An Initial Public Offering (IPO) is the first time a company offers its stocks to the public. This is usually issued by smaller and maiden companies looking for expansion.
Possibly, after an IPO, a Follow-On Offering (FOO) could take place. It could either be diluted or undiluted. As for the former, the new shares of the company are lower than its earnings per share (EPS), whereas the latter describes a tender involving additional shares.
The subsequent stocks offering is often registered to regulators when a firm is considering an offer of additional shares, which include submission of a formal legal document with the Securities and Exchange Commission.
Different to an IPO, the price of a FOO is derived from the market. An IPO uses a price range that the company is considering in shares selloff. Subsequent stocks offering is for a firm that has already traded publicly and has been regularly valued by market participants for at least 12 months.
Any investment financial firm working on follow-on offering does not naturally concentrate on valuation but on marketing efforts. A small discount is often offered alongside the price of the offering, which is derived from the closing price of the market on the transaction day.
There are two types of subsequent stocks offering, as mentioned above, starting with the dilutive. A dilutive follow-on offering takes place when a firm aims to raise more funds in the public market. Whenever this takes place, more shares are being issued by the company, but its value is sustained. Consequently, the offer size increases and per-share earnings decrease. The proceeds of this subsequent stocks offering are normally utilized to change the capital structure of a firm or pay borrowings.

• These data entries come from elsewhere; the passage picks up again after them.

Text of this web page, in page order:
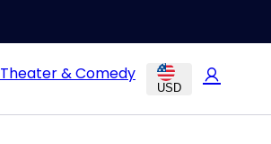
Theater & Comedy
USD
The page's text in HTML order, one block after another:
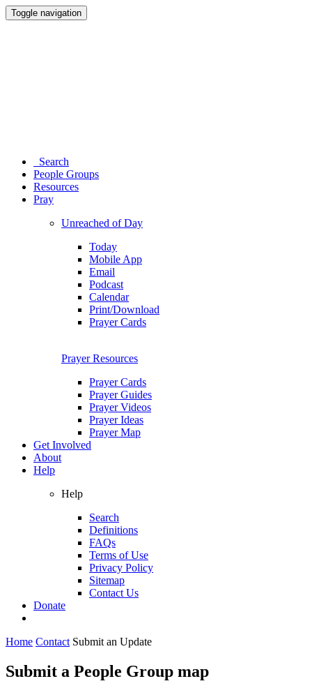
Toggle navigation
Search
People Groups
Resources
Pray
Unreached of Day
Today
Mobile App
Email
Podcast
Calendar
Print/Download
Prayer Cards
Prayer Resources
Prayer Cards
Prayer Guides
Prayer Videos
Prayer Ideas
Prayer Map
Get Involved
About
Help
Help
Search
Definitions
FAQs
Terms of Use
Privacy Policy
Sitemap
Contact Us
Donate
Home Contact Submit an Update
Submit a People Group map
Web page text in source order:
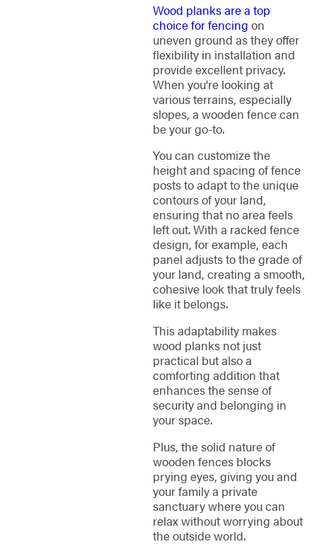
Wood planks are a top
choice for fencing on
uneven ground as they offer
flexibility in installation and
provide excellent privacy.
When you're looking at
various terrains, especially
slopes, a wooden fence can
be your go-to.
You can customize the
height and spacing of fence
posts to adapt to the unique
contours of your land,
ensuring that no area feels
left out. With a racked fence
design, for example, each
panel adjusts to the grade of
your land, creating a smooth,
cohesive look that truly feels
like it belongs.
This adaptability makes
wood planks not just
practical but also a
comforting addition that
enhances the sense of
security and belonging in
your space.
Plus, the solid nature of
wooden fences blocks
prying eyes, giving you and
your family a private
sanctuary where you can
relax without worrying about
the outside world.
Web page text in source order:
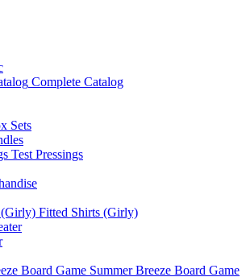
Complete Catalog
Sets
Test Pressings
Fitted Shirts (Girly)
Summer Breeze Board Game
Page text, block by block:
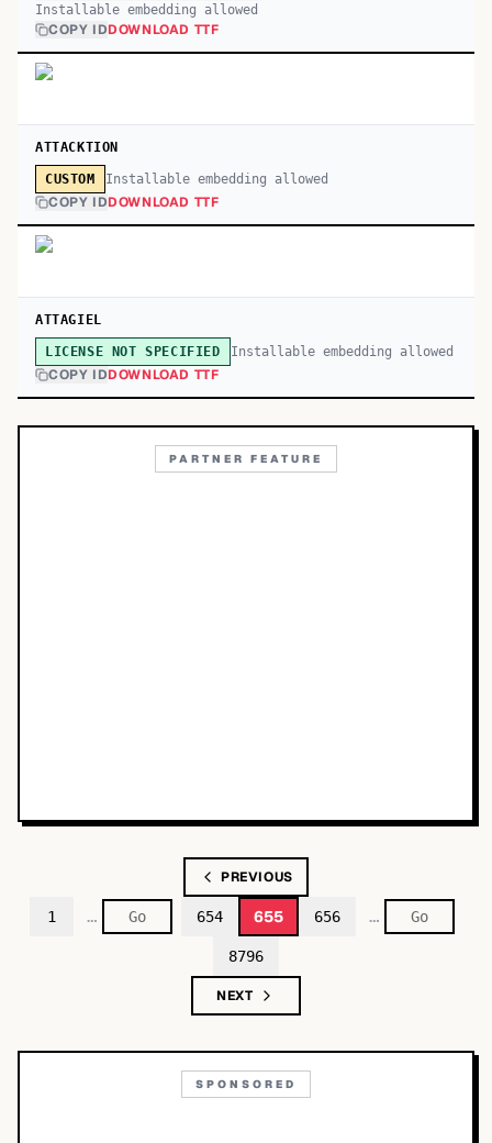
Installable embedding allowed
COPY IDDOWNLOAD TTF
ATTACKTION
CUSTOM Installable embedding allowed
COPY IDDOWNLOAD TTF
ATTAGIEL
LICENSE NOT SPECIFIED Installable embedding allowed
COPY IDDOWNLOAD TTF
PARTNER FEATURE
PREVIOUS
1 … 654 655 656 …
8796
NEXT
SPONSORED
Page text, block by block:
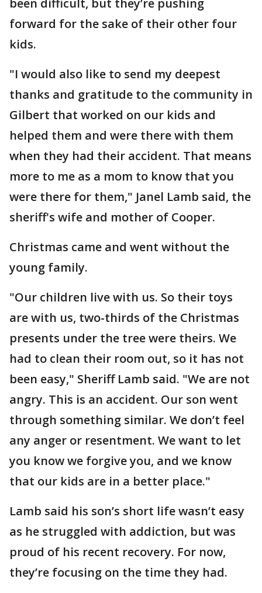
forward for the sake of their other four
kids.
"I would also like to send my deepest
thanks and gratitude to the community in
Gilbert that worked on our kids and
helped them and were there with them
when they had their accident. That means
more to me as a mom to know that you
were there for them," Janel Lamb said, the
sheriff's wife and mother of Cooper.
Christmas came and went without the
young family.
"Our children live with us. So their toys
are with us, two-thirds of the Christmas
presents under the tree were theirs. We
had to clean their room out, so it has not
been easy," Sheriff Lamb said. "We are not
angry. This is an accident. Our son went
through something similar. We don’t feel
any anger or resentment. We want to let
you know we forgive you, and we know
that our kids are in a better place."
Lamb said his son’s short life wasn’t easy
as he struggled with addiction, but was
proud of his recent recovery. For now,
they’re focusing on the time they had.
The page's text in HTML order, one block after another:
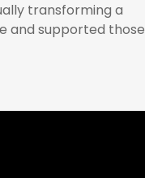
transforming a
and supported those
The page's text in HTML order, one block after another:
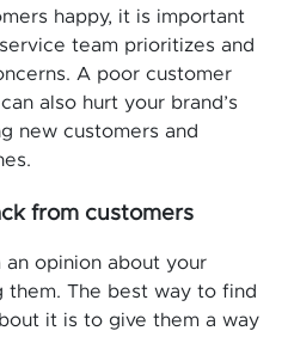
happy, it is important
team prioritizes and
A poor customer
also hurt your brand’s
new customers and
from customers
opinion about your
them. The best way to find
it is to give them a way
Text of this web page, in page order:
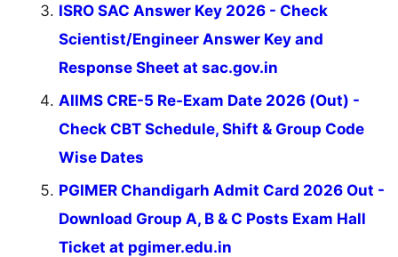
ISRO SAC Answer Key 2026 - Check
Scientist/Engineer Answer Key and
Response Sheet at sac.gov.in
AIIMS CRE-5 Re-Exam Date 2026 (Out) -
Check CBT Schedule, Shift & Group Code
Wise Dates
PGIMER Chandigarh Admit Card 2026 Out -
Download Group A, B & C Posts Exam Hall
Ticket at pgimer.edu.in
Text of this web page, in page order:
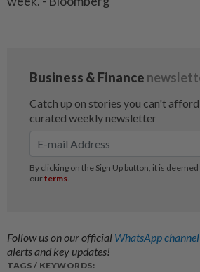
Follow us on our official WhatsApp channel
alerts and key updates!
TAGS / KEYWORDS:
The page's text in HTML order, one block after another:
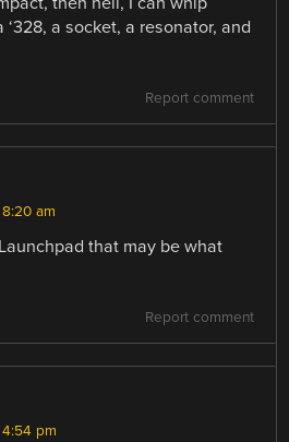
a socket, a resonator, and
Report comment
am
that may be what
Report comment
pm
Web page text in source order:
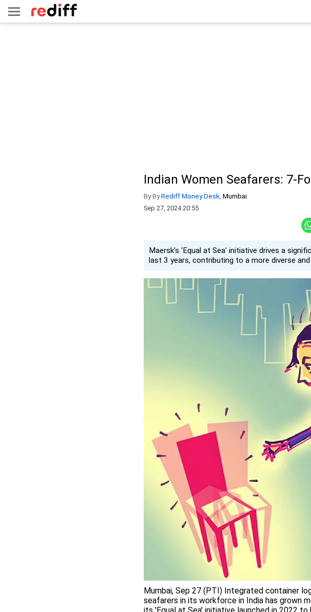
Indian Women Seafarers: 7-
By ByRediff Money Desk Mumbai
Sep 27, 2024 20:55
Maersk's 'Equal at Sea' initiative drives a
last 3 years, contributing to a more diverse
Mumbai, Sep 27 (PTI) Integrated container
seafarers in its workforce in India has grown
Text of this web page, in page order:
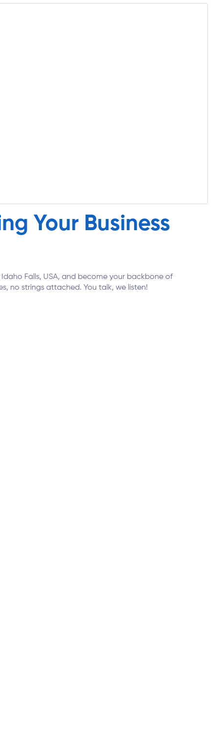
Your Business
Falls, USA, and become your backbone of
no strings attached. You talk, we listen!
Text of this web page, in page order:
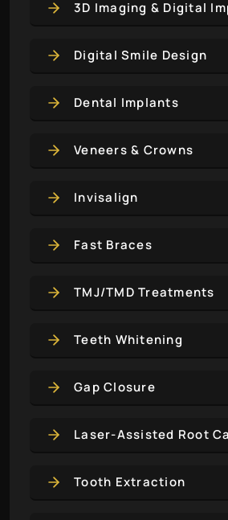
3D Imaging & Digital
Digital Smile Design
Dental Implants
Veneers & Crowns
Invisalign
Fast Braces
TMJ/TMD Treatments
Teeth Whitening
Gap Closure
Laser-Assisted Root
Tooth Extraction
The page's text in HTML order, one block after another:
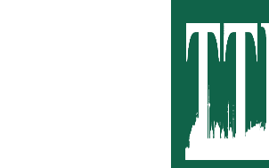
Best Telugu
Best
Best Kannada
Top Netflix
Finance
Digital Assets
Markets &
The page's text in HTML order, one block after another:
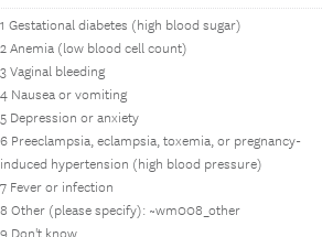
1 Gestational diabetes (high blood sugar)
2 Anemia (low blood cell count)
3 Vaginal bleeding
4 Nausea or vomiting
5 Depression or anxiety
6 Preeclampsia, eclampsia, toxemia, or pregnancy-
induced hypertension (high blood pressure)
7 Fever or infection
8 Other (please specify): ~wm008_other
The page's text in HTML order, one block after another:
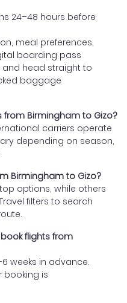
24–48 hours before
meal preferences,
boarding pass
and head straight to
baggage
from Birmingham to Gizo?
carriers operate
depending on season,
Birmingham to Gizo?
options, while others
filters to search
flights from
weeks in advance.
booking is
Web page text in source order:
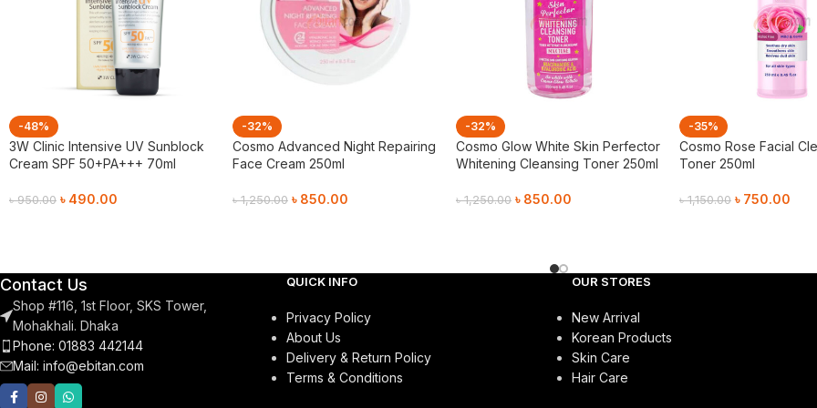
-48%
3W Clinic Intensive UV Sunblock
Cream SPF 50+PA+++ 70ml
৳950.00 ৳ 490.00
-32%
Cosmo Advanced Night Repairing
Face Cream 250ml
৳1,250.00 ৳ 850.00
-32%
Cosmo Glow White Skin Perfector
Whitening Cleansing Toner 250ml
৳1,250.00 ৳ 850.00
-35%
Cosmo Rose Facial
Toner 250ml
৳1,150.00 ৳ 750.00
Contact Us
Shop #116, 1st Floor, SKS Tower,
Mohakhali. Dhaka
Phone: 01883 442144
Mail: info@ebitan.com
QUICK INFO
Privacy Policy
About Us
Delivery & Return Policy
Terms & Conditions
OUR STORES
New Arrival
Korean Products
Skin Care
Hair Care
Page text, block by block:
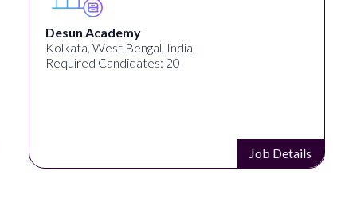
University Systems of Georgia
Georgia, United States
Required Candidates: 1
Job Details
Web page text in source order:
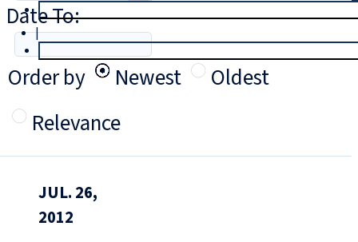
|
Date To:
Order by
Newest
Oldest
Relevance
JUL. 26,
2012

The second type is a non-dilutive follow-on offering, which occurs when current shares kept privately by the board of directors or founders are sold to the public. The proceeds of this subsequent stocks offering are accumulated by the shares seller and not to the firm. The EPS of the company is also unchanged since there is no issuance of new shares.
One example of subsequent stocks offering is Rocket Fuel (NASDAQ:FUEL) announcing its plan to sell additional five million shares. The decision streamlined its robust fourth quarter performance in 2013 and the company’s target to capitalize on its high price of share through supplementary fundraising. The firm settled on selling two million shares, whereas current stakeholders will offer around three million shares. Furthermore, the underwriters have the option to buy 750,000 shares in the said offering.
The subsequent stocks offering was valued at $34 for every share. The company’s public shares were soon traded at $44 each after a month of the tender. This means in a single month, the equity buyers gained nearly 30 percent.